Tuesday, May 09, 2006

Trump Parc update and Blakeman answer to reader's question

Pale Male Junior soaring over Central Park South - 5/6/06
Photo by Lincoln Karim

This dispatch just in from our informant whose window looks directly down into Junior and Charlotte's nest

Just to bring you up to date, the female is still on the nest, and she is sitting on one egg.
Nothing new.

Next, a related question from website reader Paul Pollets :

Hi Marie,

I was wondering if there are ever cases when RT hawks will lay another set of eggs in the same season, if the first set doesn’t hatch?

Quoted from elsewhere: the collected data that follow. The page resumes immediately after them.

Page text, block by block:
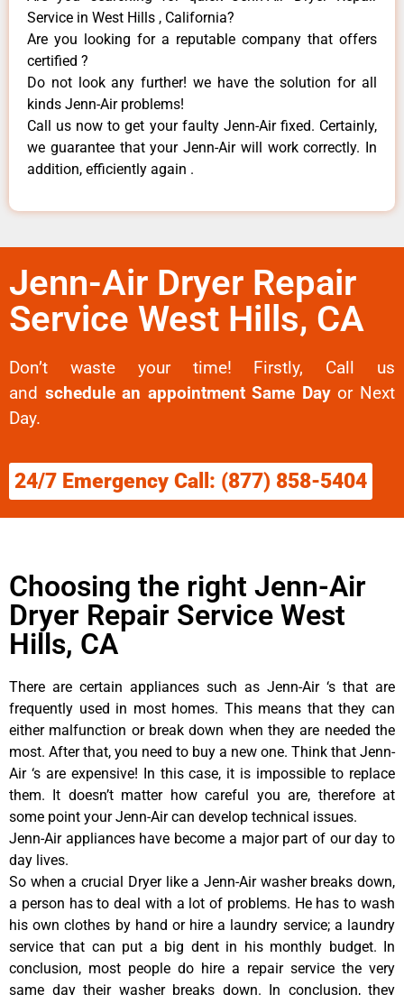
Service in West Hills , California?
Are you looking for a reputable company that offers
certified ?
Do not look any further! we have the solution for all
kinds Jenn-Air problems!
Call us now to get your faulty Jenn-Air fixed. Certainly,
we guarantee that your Jenn-Air will work correctly. In
addition, efficiently again .
Jenn-Air Dryer Repair
Service West Hills, CA
Don’t waste your time! Firstly, Call us
and schedule an appointment Same Dayor Next
Day.
24/7 Emergency Call: (877) 858-5404
Choosing the right Jenn-Air
Dryer Repair Service West
Hills, CA
There are certain appliances such as Jenn-Air ‘s that are
frequently used in most homes. This means that they can
either malfunction or break down when they are needed the
most. After that, you need to buy a new one. Think that Jenn-
Air ‘s are expensive! In this case, it is impossible to replace
them. It doesn’t matter how careful you are, therefore at
some point your Jenn-Air can develop technical issues.
Jenn-Air appliances have become a major part of our day to
day lives.
So when a crucial Dryer like a Jenn-Air washer breaks down,
a person has to deal with a lot of problems. He has to wash
his own clothes by hand or hire a laundry service; a laundry
service that can put a big dent in his monthly budget. In
conclusion, most people do hire a repair service the very
same day their washer breaks down. In conclusion, they
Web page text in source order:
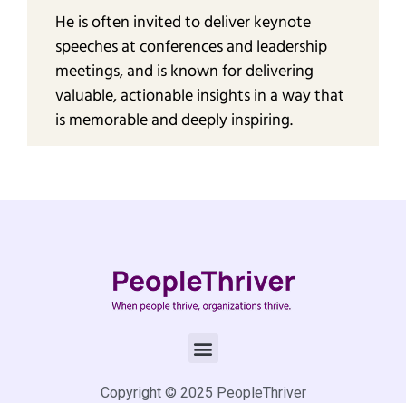
He is often invited to deliver keynote
speeches at conferences and leadership
meetings, and is known for delivering
valuable, actionable insights in a way that
is memorable and deeply inspiring.
Copyright © 2025 PeopleThriver
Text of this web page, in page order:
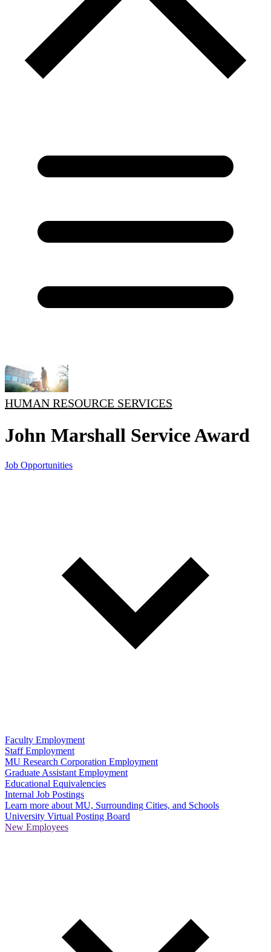
HUMAN RESOURCE SERVICES
John Marshall Service Award
Job Opportunities
Faculty Employment
Staff Employment
MU Research Corporation Employment
Graduate Assistant Employment
Educational Equivalencies
Internal Job Postings
Learn more about MU, Surrounding Cities, and Schools
University Virtual Posting Board
New Employees
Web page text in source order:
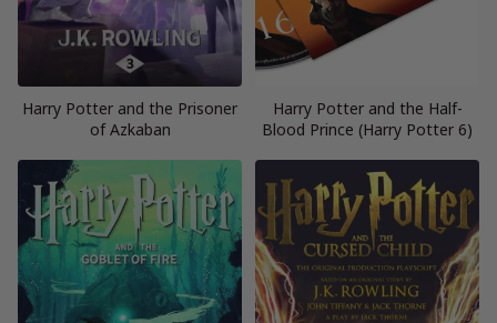
Harry Potter and the Prisoner
of Azkaban
Harry Potter and the Half-
Blood Prince (Harry Potter 6)
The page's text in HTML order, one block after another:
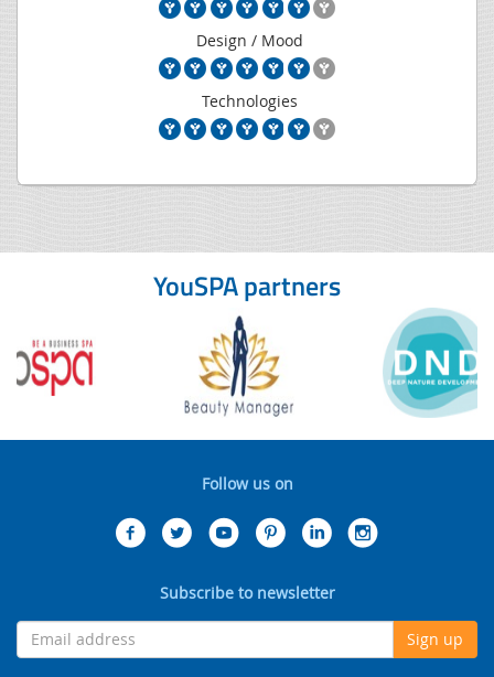
Design / Mood
Technologies
YouSPA partners
Follow us on
Subscribe to newsletter
Sign up
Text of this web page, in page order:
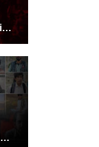
Psychological Warfare in Balochistan – Nadir Baloch
Enforced Disappearances and Human Rights Abuses in Occupied Balochistan: A Call to Action
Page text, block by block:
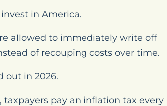
in America.
allowed to immediately write off
of recouping costs over time.
out in 2026.
taxpayers pay an inflation tax every

As usual I forwarded it to John Blakeman in Ohio. Here is his response:



Paul,
Good question. I'm sure red-tails are able to do this. In captive breeding of almost all raptors, including the Buteos (which includes the red-tails), initial clutches of eggs can be removed just before hatching and if sufficient food is available, a new clutch is often laid. So yes, a second clutch can be laid.
But sadly, it probably won't be. I've never seen this in a wild nest, except for what happened last year with the Trump Parc pair, where apparently the nest fell apart and an egg or two rolled out and died. That was equivalent to deliberate egg removal, prompting the laying of a new clutch.
It appears that unhatched eggs are still present in both Central Park nests, so the females dutifully continue to incubate. As I noted before, the parents don't count days till hatching. Only humans do that. Hawks can't count days. They only discern increasing day lengths, which prompts them to sit on eggs. They merely wait until the eggs hatch, and if they don't, they continue to sit until the days aren't getting much longer. That changes their hormones and they finally give up on incubating. By then, usually sometime in May at the New York or Ohio latitude, they just give up on incubating and resume the normal life activities of hunting and killing food.
So the chances for a second clutch being laid at either Central Park nest is now highly remote. Unless the existing eggs would be removed, the parents will have no physiologic or behavioral prompts to begin everything all over again. It's getting very late in the season. Copulation is either rare or completely abandoned by now.
The only positive factor would be the great availability of food for the red-tails in Central Park. When food is limited, egg laying is reduced. Where prey is hard to find, red-tails often hatch or raise only a single eyass. With more food, two are typical. Three eggs or eyasses are produced only in territories that have abundant prey animals (along with experienced adults able to consistently kill the available prey -- as we've seen in Central Park).
Again, I've never seen a wild red-tail pair recycle and lay or rear a second clutch of eggs this late in the season. It's now too late in the season for this to happen with any certainty.